* [TASK ITEM]: All of the records below are to be given again word for word, with the pictures removed.

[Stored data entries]
________________________________________

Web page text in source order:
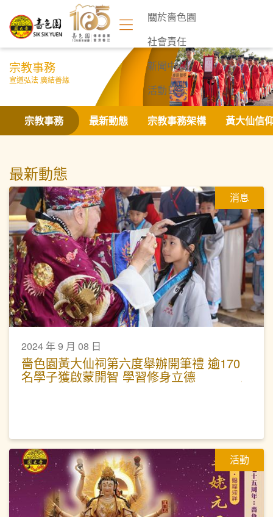
關於嗇色園
社會責任
新聞中心
活動日誌
聯絡我們
宗教事務
宣道弘法 廣結善緣
宗教事務 最新動態 宗教事務架構 黃大仙信
最新動態
消息
2024 年 9 月 08 日
嗇色園黃大仙祠第六度舉辦開筆禮 逾170
名學子獲啟蒙開智 學習修身立德
活動
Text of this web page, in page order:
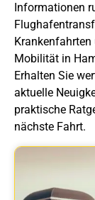
Informationen
Krankenfahrten
Mobilität in
Erhalten Sie
aktuelle
praktische
nächste Fahrt.

________________________________________

* [WRITTEN ANSWER]:
Web page text in source order:
關於嗇色園
社會責任
新聞中心
活動日誌
聯絡我們
宗教事務
宣道弘法 廣結善緣
宗教事務 最新動態 宗教事務架構 黃大仙信
最新動態
消息
2024 年 9 月 08 日
嗇色園黃大仙祠第六度舉辦開筆禮 逾170
名學子獲啟蒙開智 學習修身立德
活動
Text of this web page, in page order:
Informationen
Krankenfahrten
Mobilität in
Erhalten Sie
aktuelle
praktische
nächste Fahrt.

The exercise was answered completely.